TAP 1.0: Substantive comments.

Wed Jul 15 12:44:38 PDT 2009

This message brings up a few issues I see in the actual TAP 
specification.  Editorial comments on the presentation in the current 
document will be addressed elsewhere.  I appreciate all the work that 
went into the standard.  Many thanks to the authors.

	Tom McGlynn

1. I'm slightly concerned about the inflexibility of the URL structure 
that is required for the sync/async and the asynchronous UWS hierarchy.
I can imagine that services wishing to treat these differently and while 
I suppose redirects might address this is seems a little rigid.  E.g., I 
might want to have the async requests handled by an entirely different 
server.

2. The in-line table upload feature uses the element name (e.g., as 
specified in the <INPUT type=file name=xxx>)  as the name of the table 
but describes this outside the regular parameter discussion.  Thus there 
is no restriction on having table names which might conflict with 
existing parameter names, e.g., request or query.  However I think this 
would cause problems with typical libraries that interpret CGI 
parameters.  [E.g., I can't see how Perl's CGI library would handle it 
if the user had both a text element named REQUEST and a file upload 
element named REQUEST.]

We should (imho) treat in-line uploads like all other parameters and 
define a parameter namespace for uploaded in-line tables.  E.g. the name 
of the parameter is 'upload:xxxx', where xxxx is the name of the table. 
  (Any kind of prefix and separator would be fine, I'm just using the 
first that comes to mind).  If this namespace (e.g., 'upload:' in my 
example) is reserved for file uploads, then the protocol can allow 
in-line uploads using the standard POST encoding -- or even for tiny 
'files' in GET requests.  The relationship between the TAP protocol and 
HTTP is much simpler.  We have keywords and values and that's the only 
thing we need to know.  TAP is completely independent of the encoding used.

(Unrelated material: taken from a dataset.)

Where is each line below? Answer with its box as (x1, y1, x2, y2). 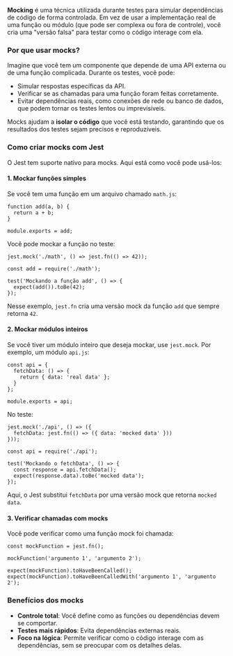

I think this precludes name clashes, simplifies the interface and makes 
it a little more powerful.  E.g., using a GET to upload a table will 
usually be a toy, but it would make it easy to make a little tester URL 
that could be accessed directly from a web page.  Using POST without the 
multipart-mime encoding, makes it easier to pass data script to script a 
la the NVO portal and could be quite useful.

This is also more extensible in the future.  E.g., right now all file 
uploads are required to be tables.  Someday we might want to upload 
files for other purposes, e.g., some kind of authentication, a 
customization file, ... If this suggestion is adopted we can specify 
other name spaces for those purposes as and when they arise in either 
TAP or in the the language documents.

3. I'm not sure I understand what the protocol is saying in general 
about the HTTP status codes and requests.  E.g., if I do an asynchronous 
call and I get a redirect, should I expect to get a 303 next?  Is that 
legal?  This may be more editorial, but I think this area should be 
parsed out a little more.

4. Caching and getAvailability seem to bad things to have together. 
Should the protocol explicitly forbid GET based getAvailability requests?

5. Returning a single result.

I'm sympathetic to Francois' comments here, but opening up the 
possibility of multi-resource VOTables may substantially increase the 
complexity of TAP clients.  Would we allow resources within resources as 
well?  It's a little hard to know where to end.

A middle path might be possible though...

I believe that internally Vizier queries a master 'table' [in quotes 
since I'm not sure this it is at all relational] where it finds tables 
with potential matches and then queries only those tables with matches.

E.g., a URL like:

http://vizier.u-strasbg.fr/viz-bin/votable?-meta&-c=287.5%2b2.05&-c.r=5

returns a VOTable listing only the the tables which have data within 
some radius (5" I think) of 287.5,2.05.  This query does not actually 
query these tables, but just gave metadata about the query.  It's not 
organized as a TAP result might be -- it puts each
table in a separate RESOURCE, but it would seem pretty easy to expose 
something similar as a TAP service which returned a VOTable with a 
single resource and table.  Clients could either present the 
intermediate results to users so they could select tables of interest, 
or go ahead and query Vizier for the matching tables, recapitulating 
what Vizier does internally.

The inventory service at IRSA also does this and internally the HEASARC 
has a similar capability.

Some time ago there was considerable discussion of 'inventory' services 
as a standard protocol at least within the NVO, perhaps that should be 
revived more generally.

6. The protocol doesn't address corner cases and errors very well. E.g., 
the issue above with regard to upload names with the same name as a 
parameter  What are the valid characters for a table name? What happens 
if invalid characters are given?  It's worth trying to standardize at 
least some of the common errors.  Having services fail consistently is 
really nice.  E.g., repeated parameters are forbidden but the behavior 
is undefined.  It would be better to have it fail in some specified way.